It is worth noting that, by training students in the use of Arduino and smartphones, we can introduce interesting physical phenomena that students already know about from a theoretical point of view, but have never thought about their actual use in technology.

The experiments done in 2020/21 and in 2021/22 were slightly different, due to constraints in the availability of the laboratory and of the devices needed. They are summarised in

Table 1. The experiments done in 2020/21 and in 2021/22. Experiments in 2020/21 were all done using smartphones, either at home (H) or in our laboratory (L). All the experiments were done in our laboratory in 2021/22, with different technologies: Arduino (A), smartphones (S), or dedicated devices (D).

	2020/21		2021/22
1	Measuring the density of a body	L, D	Measuring the density of a body	D
2	Studying the motion of a pendulum	H, S	Studying the motion of a pendulum	S
3	Studying the dynamics of a spring	L, A	Studying the dynamics of a spring	A
4	Radiation counters	H, S	Finding how the speed of sound depends on temperature	A
5	Measuring the moment of inertia of a rolling cylinder	H, S	Radiation counters	D
6	Studying the deformation of a slab	H, S	Measuring the moment of inertia of a rolling cylinder	S
7	–		Studying the deformation of a slab	A

.

During 2020/21, part of the lessons and the practicals had to be done remotely, because of the lockdowns resulting from the spread of the pandemic. When at home, students were connected to a synchronous Zoom session, each group being in a dedicated breakout room. Instructors cycled between breakout rooms to provide assistance, if needed, and to engage students in the discussion of their choices.

For their third experiment, students were asked to build their own pendulum, suspending their smartphone to two ropes attached to either a clothesline, an iron board, a ladder or other means.

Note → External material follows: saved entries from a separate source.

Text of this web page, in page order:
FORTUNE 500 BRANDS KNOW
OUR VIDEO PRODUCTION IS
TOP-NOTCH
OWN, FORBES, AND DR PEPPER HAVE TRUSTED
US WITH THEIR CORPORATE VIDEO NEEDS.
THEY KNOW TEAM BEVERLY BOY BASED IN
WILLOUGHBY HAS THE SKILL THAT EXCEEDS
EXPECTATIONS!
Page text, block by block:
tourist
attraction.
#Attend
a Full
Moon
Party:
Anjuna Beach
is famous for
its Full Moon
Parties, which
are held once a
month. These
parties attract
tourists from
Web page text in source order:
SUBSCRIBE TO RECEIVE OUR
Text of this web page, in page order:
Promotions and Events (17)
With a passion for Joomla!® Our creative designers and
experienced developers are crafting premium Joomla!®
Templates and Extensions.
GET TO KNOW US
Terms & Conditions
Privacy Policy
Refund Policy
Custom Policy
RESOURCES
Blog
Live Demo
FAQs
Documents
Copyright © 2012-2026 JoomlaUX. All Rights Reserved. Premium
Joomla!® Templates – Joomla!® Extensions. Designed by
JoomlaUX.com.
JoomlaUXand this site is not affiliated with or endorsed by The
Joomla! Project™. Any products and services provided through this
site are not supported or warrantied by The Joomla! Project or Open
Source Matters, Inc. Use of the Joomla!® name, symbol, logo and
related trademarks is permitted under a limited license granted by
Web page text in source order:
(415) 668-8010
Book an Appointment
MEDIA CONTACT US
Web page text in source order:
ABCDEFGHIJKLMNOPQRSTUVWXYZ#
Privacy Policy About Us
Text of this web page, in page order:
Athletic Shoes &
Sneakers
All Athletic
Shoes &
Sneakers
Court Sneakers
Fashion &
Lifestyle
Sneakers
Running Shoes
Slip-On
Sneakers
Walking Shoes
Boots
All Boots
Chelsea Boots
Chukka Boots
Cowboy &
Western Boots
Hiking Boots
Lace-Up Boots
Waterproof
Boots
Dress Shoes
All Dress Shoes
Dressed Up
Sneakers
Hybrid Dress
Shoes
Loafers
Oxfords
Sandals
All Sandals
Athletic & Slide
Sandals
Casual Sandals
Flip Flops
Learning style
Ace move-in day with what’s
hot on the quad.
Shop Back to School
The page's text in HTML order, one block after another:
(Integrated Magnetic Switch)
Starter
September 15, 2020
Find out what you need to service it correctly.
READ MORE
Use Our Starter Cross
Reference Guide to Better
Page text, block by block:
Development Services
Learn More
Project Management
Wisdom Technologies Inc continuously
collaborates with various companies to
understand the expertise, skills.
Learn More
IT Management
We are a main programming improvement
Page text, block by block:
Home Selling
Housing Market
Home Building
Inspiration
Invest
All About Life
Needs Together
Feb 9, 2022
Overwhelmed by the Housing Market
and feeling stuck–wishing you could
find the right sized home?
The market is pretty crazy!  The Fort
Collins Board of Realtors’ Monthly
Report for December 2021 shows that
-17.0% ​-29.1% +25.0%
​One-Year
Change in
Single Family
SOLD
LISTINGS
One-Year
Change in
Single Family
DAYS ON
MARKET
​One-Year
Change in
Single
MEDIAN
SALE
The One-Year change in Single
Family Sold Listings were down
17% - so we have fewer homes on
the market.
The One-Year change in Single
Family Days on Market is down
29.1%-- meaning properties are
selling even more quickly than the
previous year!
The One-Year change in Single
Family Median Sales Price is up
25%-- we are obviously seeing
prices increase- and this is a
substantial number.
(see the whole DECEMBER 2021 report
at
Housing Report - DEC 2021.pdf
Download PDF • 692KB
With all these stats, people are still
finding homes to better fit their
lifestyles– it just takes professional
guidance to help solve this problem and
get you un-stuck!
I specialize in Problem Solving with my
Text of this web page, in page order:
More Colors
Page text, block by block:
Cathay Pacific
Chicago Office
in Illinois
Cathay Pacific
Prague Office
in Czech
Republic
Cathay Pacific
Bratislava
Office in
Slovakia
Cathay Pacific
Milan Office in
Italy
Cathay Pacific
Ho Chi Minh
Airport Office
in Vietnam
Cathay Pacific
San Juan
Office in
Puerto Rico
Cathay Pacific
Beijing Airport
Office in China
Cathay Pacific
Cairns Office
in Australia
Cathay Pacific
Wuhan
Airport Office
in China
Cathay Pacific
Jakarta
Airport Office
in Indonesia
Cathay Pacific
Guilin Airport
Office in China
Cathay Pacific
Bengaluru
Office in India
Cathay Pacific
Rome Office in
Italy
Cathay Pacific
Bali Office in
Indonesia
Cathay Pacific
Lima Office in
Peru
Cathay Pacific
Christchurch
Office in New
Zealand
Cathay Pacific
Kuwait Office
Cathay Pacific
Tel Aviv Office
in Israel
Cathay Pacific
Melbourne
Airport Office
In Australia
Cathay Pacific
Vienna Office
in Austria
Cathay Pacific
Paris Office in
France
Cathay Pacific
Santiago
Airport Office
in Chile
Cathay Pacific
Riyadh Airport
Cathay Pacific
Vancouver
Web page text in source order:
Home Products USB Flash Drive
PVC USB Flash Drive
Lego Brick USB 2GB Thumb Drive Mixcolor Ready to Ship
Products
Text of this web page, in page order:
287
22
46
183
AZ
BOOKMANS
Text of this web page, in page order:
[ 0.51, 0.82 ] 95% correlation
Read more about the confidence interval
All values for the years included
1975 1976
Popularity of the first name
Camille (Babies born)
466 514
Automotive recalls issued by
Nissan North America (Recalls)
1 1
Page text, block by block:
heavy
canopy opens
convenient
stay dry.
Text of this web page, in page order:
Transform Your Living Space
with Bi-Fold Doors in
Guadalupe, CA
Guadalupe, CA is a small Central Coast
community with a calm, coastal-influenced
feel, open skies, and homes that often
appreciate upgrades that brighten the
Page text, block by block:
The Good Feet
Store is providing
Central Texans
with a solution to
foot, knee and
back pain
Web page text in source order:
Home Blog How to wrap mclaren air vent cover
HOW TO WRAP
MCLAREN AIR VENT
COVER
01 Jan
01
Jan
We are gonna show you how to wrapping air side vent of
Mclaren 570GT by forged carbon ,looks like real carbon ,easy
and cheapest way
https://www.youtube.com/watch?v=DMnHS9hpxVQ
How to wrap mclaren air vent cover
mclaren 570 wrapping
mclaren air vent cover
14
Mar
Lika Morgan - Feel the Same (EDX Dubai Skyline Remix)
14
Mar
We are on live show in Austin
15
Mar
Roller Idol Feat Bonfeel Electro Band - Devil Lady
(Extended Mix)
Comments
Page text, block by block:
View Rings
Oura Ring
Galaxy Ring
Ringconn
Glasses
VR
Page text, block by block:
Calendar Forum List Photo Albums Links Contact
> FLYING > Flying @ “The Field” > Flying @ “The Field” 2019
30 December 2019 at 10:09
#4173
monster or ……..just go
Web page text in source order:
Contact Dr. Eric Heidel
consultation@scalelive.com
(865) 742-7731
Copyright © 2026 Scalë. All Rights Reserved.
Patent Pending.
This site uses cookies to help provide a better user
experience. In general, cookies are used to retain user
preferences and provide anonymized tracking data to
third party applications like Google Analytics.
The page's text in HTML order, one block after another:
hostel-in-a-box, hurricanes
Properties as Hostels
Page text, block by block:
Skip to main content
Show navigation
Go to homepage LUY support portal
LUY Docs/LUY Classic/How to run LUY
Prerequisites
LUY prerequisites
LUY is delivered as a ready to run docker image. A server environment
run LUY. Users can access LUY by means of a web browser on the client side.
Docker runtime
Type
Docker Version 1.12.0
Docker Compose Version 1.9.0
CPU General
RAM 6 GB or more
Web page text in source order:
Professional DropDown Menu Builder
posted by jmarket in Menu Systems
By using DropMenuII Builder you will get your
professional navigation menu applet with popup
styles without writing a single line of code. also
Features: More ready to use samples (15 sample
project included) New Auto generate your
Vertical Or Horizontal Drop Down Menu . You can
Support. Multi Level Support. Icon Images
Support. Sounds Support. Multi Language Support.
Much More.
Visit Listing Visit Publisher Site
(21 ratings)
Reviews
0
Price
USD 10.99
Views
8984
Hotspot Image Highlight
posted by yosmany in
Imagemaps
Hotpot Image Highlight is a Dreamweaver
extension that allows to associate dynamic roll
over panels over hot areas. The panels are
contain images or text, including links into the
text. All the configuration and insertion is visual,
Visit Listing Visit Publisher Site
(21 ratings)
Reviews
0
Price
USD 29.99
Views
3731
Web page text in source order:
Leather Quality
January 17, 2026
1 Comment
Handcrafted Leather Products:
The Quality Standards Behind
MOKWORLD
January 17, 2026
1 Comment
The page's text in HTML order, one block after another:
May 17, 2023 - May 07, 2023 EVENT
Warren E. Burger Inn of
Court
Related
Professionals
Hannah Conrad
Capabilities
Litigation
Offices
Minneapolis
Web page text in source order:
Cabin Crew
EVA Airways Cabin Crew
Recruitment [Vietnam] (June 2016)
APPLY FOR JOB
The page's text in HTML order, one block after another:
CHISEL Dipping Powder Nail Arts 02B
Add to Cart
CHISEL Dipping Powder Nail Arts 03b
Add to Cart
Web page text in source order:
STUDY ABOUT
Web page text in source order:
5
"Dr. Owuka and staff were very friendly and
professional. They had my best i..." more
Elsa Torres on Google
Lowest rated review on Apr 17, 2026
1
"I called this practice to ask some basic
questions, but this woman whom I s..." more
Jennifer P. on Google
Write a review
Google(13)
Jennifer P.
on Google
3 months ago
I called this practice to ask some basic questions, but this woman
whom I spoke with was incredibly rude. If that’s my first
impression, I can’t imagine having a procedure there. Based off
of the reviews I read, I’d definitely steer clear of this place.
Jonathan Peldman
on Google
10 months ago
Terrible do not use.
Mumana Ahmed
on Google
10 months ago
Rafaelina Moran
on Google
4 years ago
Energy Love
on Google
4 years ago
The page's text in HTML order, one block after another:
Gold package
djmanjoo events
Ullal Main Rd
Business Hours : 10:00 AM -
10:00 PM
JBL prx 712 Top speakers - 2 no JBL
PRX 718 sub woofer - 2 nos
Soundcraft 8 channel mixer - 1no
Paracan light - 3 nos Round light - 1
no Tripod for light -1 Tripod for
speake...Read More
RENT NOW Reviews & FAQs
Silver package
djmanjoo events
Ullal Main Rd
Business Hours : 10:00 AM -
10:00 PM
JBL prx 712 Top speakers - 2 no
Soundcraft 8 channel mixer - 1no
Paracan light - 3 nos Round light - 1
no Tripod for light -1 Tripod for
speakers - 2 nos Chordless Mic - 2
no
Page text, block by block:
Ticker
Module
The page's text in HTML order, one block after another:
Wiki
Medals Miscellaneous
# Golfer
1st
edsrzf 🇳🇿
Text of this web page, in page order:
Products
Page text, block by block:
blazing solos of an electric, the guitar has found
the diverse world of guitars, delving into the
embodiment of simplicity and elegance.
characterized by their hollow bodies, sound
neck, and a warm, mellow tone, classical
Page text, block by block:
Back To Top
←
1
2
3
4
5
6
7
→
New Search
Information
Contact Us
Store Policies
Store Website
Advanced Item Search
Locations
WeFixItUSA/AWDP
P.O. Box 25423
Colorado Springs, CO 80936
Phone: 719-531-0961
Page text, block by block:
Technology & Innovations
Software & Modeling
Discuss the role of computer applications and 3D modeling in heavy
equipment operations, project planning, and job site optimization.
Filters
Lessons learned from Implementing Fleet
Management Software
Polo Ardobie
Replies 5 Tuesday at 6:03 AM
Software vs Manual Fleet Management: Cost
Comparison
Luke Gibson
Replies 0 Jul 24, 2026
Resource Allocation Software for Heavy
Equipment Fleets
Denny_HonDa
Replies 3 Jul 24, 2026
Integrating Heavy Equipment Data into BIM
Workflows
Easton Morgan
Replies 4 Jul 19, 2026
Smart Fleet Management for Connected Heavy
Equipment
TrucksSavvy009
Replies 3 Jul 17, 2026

The measurement with radiation counters was done using Cosmic Rays Live [10]: an App developed by INFN (www.infn.it, accessed on 28 November 2022) which provides live data collected by a set of cosmic muon detectors installed in various parts of the world.

The last experiment was done using a ruler with a smartphone attached at one end by means of paper tape or rubber bands: fixing the other end of the ruler to the edge of a table, one can make the overhanging part to oscillate and measure the period of oscillations using the smartphone’s accelerometer, as a function of the overhanging length.

In 2021/22 all experiments were done in the laboratory. Students, however, were asked to build their own device to collect the measurements. Sometimes they were asked to bring materials from home. Some other times we provided the necessary materials from which to choose.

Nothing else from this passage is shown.